STORED DATA >>
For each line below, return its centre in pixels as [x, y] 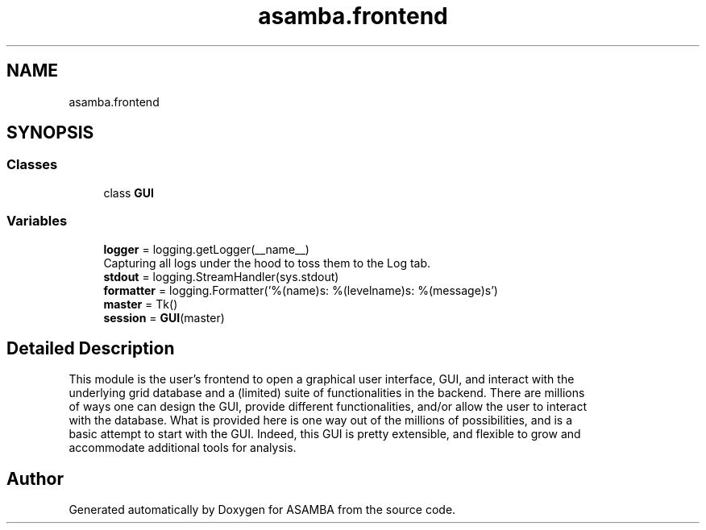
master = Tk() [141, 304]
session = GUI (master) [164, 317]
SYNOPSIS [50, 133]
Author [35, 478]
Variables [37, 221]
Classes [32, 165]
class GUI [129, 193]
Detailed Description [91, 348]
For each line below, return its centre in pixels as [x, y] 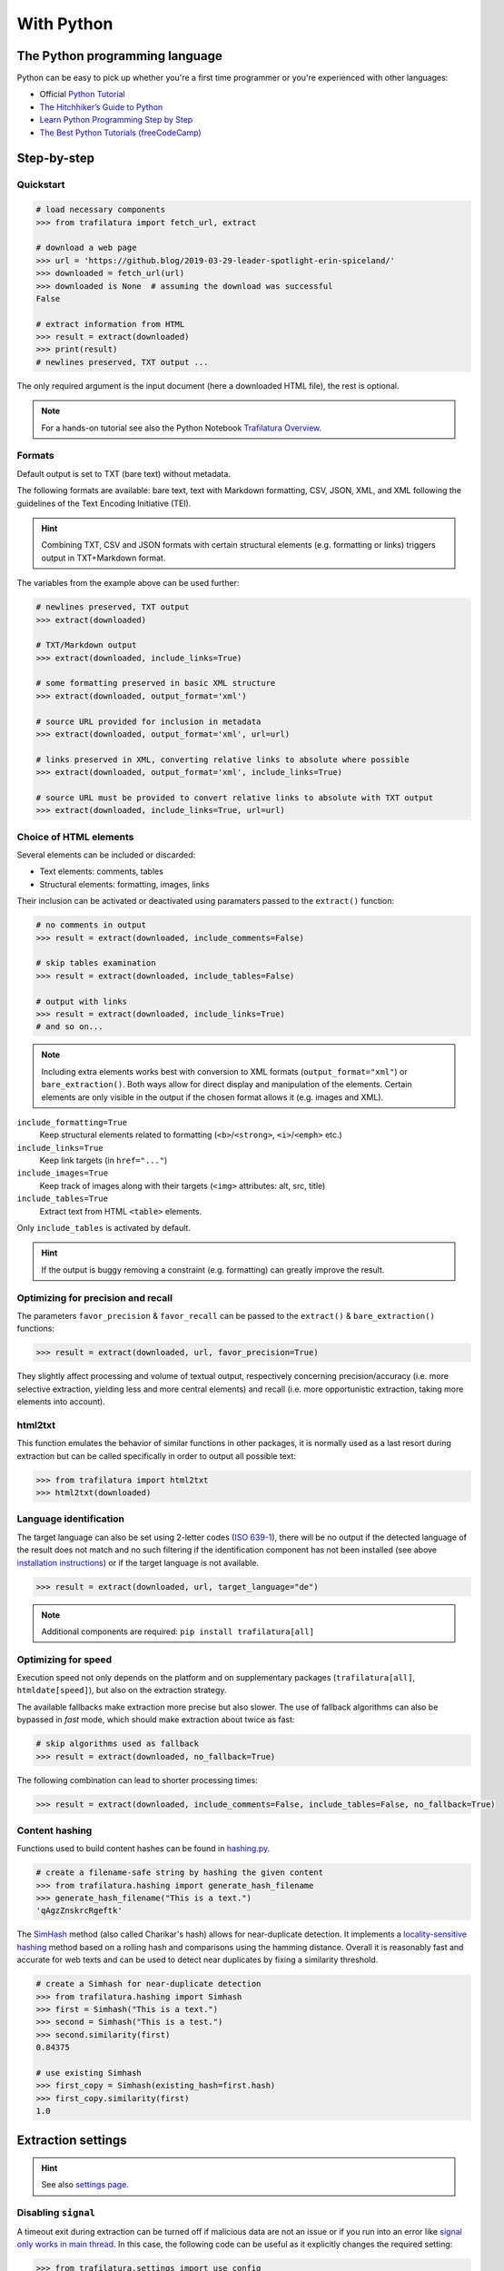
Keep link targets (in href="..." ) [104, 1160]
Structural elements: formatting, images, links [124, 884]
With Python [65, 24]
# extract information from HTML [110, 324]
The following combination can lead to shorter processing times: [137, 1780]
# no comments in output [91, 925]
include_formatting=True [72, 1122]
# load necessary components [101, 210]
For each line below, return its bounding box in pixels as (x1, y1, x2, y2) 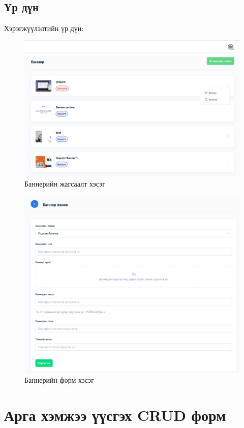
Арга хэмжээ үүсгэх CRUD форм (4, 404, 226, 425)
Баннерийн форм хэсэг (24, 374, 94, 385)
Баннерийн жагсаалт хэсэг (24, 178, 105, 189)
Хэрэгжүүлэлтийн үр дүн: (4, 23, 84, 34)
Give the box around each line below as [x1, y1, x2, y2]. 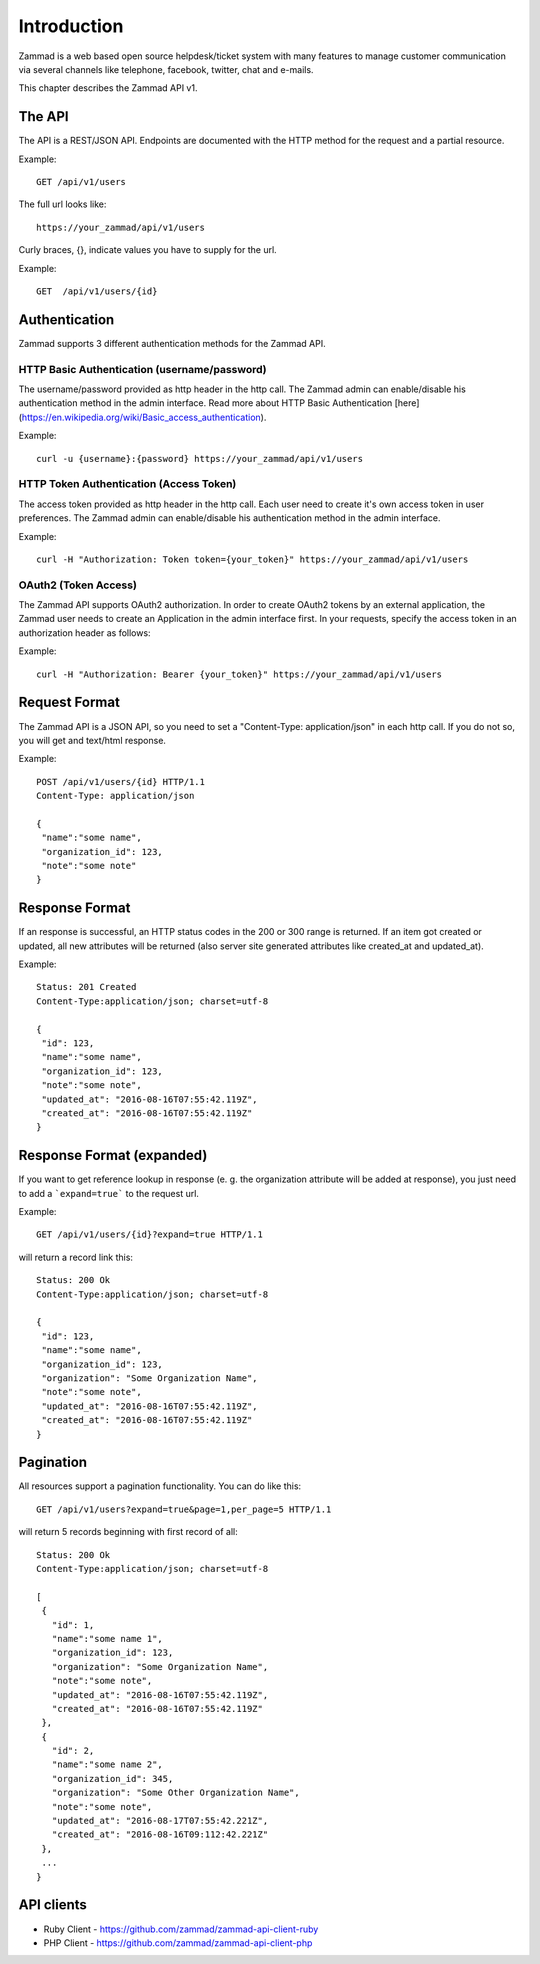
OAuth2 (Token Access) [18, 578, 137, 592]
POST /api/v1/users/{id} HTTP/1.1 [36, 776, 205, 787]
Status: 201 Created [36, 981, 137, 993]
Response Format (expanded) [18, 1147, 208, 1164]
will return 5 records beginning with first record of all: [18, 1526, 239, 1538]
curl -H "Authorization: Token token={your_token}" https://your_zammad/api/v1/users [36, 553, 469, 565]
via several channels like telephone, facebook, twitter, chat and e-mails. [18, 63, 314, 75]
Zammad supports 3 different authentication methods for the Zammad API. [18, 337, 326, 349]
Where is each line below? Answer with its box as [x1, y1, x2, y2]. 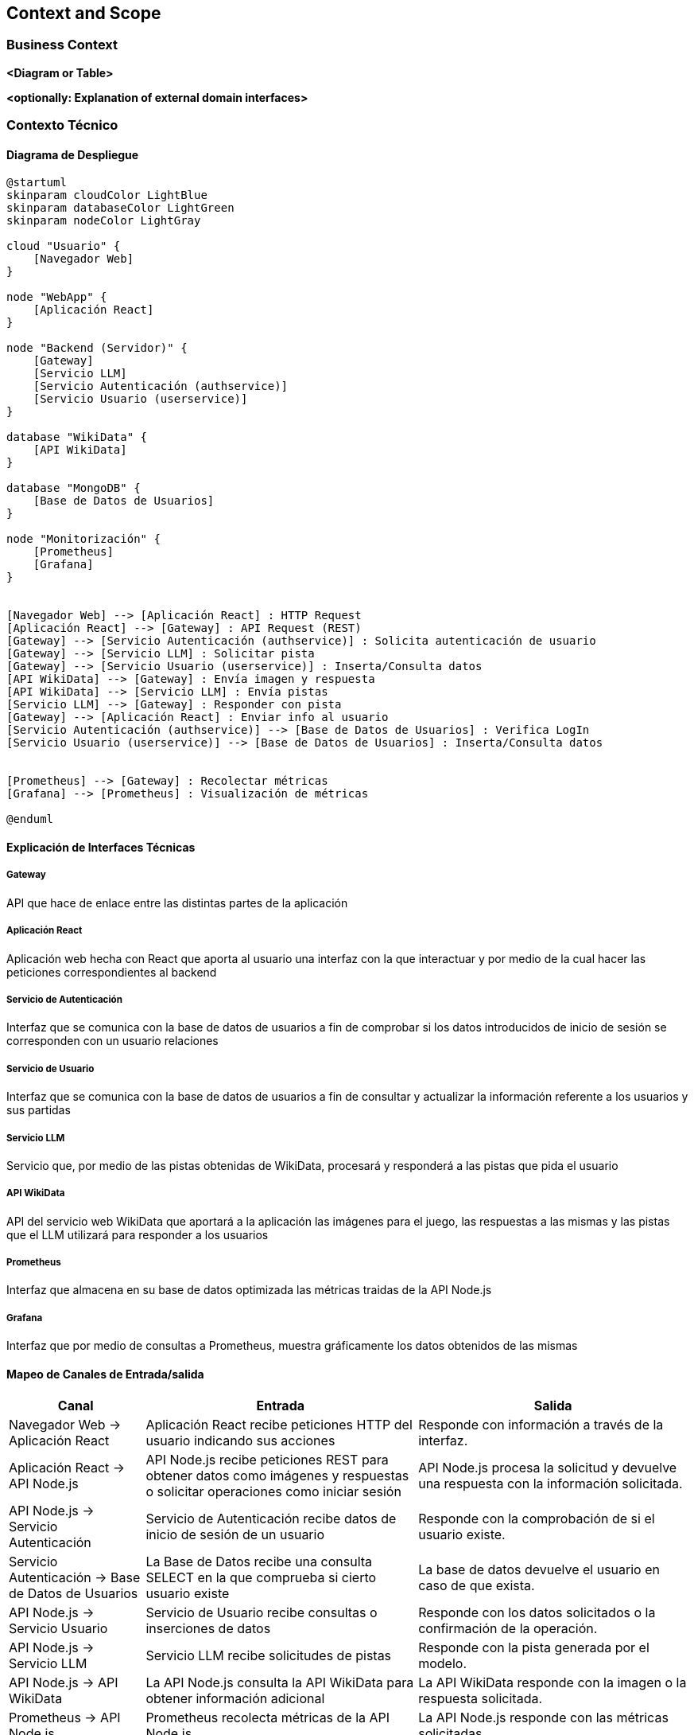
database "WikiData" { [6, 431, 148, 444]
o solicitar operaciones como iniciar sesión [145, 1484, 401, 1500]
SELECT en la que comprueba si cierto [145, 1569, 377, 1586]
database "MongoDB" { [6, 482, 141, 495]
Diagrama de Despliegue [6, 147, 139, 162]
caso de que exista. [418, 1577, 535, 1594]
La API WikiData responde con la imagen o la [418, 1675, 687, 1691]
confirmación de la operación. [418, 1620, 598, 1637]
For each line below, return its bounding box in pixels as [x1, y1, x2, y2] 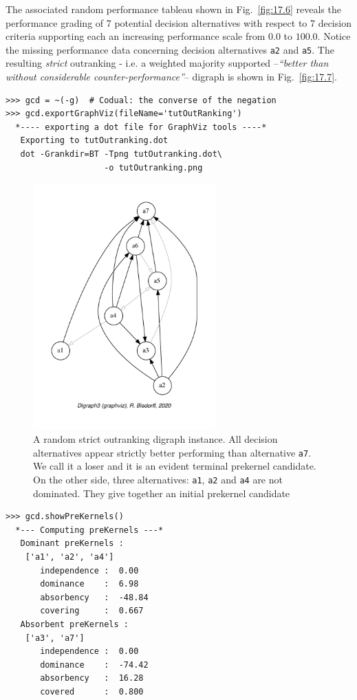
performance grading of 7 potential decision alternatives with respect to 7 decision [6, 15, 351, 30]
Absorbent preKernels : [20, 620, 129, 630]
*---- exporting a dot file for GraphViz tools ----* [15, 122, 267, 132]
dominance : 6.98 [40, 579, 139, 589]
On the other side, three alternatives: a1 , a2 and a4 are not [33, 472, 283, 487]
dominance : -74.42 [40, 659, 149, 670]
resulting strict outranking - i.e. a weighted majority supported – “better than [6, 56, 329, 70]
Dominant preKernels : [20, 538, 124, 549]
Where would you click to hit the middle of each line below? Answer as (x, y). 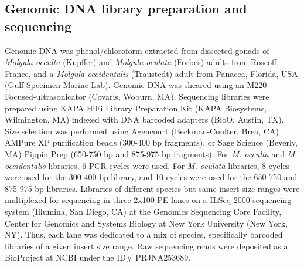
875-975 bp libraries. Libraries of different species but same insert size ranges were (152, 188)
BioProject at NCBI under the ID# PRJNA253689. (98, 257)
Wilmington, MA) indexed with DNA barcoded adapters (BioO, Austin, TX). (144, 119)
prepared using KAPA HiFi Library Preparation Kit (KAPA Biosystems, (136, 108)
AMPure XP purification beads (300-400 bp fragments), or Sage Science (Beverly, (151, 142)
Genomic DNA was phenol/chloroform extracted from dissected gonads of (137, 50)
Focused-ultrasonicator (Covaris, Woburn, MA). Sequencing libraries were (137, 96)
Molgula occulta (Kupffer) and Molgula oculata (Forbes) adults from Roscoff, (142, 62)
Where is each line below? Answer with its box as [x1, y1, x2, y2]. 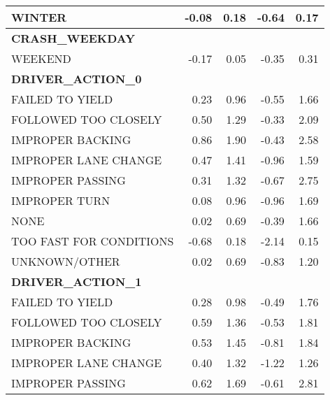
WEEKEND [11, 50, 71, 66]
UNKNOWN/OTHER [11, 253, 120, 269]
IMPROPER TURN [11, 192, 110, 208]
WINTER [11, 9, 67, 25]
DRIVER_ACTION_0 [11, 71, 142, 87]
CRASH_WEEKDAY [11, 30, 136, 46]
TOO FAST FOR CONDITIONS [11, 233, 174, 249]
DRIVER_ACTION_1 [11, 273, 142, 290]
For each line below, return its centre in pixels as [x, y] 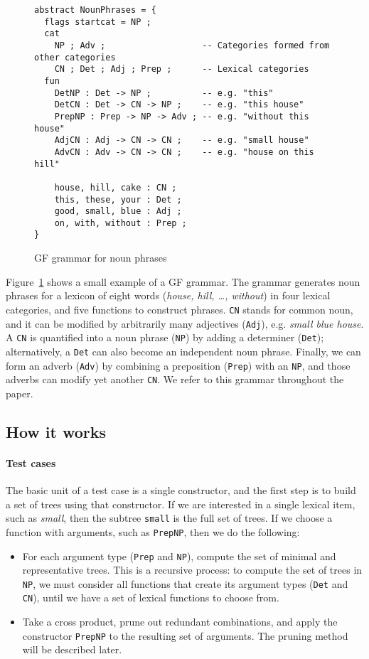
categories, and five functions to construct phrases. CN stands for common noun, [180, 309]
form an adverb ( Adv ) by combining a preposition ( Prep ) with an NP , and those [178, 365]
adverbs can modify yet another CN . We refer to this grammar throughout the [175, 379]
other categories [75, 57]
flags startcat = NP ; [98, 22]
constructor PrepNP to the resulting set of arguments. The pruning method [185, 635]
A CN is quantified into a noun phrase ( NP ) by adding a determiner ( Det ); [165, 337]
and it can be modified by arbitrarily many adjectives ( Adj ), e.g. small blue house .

WORK REQUEST >> The span to retype runs from the line containing "DRIVER_ACTION_0 [11, 71, 142, 87]" through the last line of the listing above, both ends included; copy it exactly, without pictures.

REPLY >>
DRIVER_ACTION_0 [11, 71, 142, 87]
CRASH_WEEKDAY [11, 30, 136, 46]
TOO FAST FOR CONDITIONS [11, 233, 174, 249]
DRIVER_ACTION_1 [11, 273, 142, 290]
For each line below, return its centre in pixels as [x, y] 
categories, and five functions to construct phrases. CN stands for common noun, [180, 309]
form an adverb ( Adv ) by combining a preposition ( Prep ) with an NP , and those [178, 365]
adverbs can modify yet another CN . We refer to this grammar throughout the [175, 379]
other categories [75, 57]
flags startcat = NP ; [98, 22]
constructor PrepNP to the resulting set of arguments. The pruning method [185, 635]
A CN is quantified into a noun phrase ( NP ) by adding a determiner ( Det ); [165, 337]
and it can be modified by arbitrarily many adjectives ( Adj ), e.g. small blue house .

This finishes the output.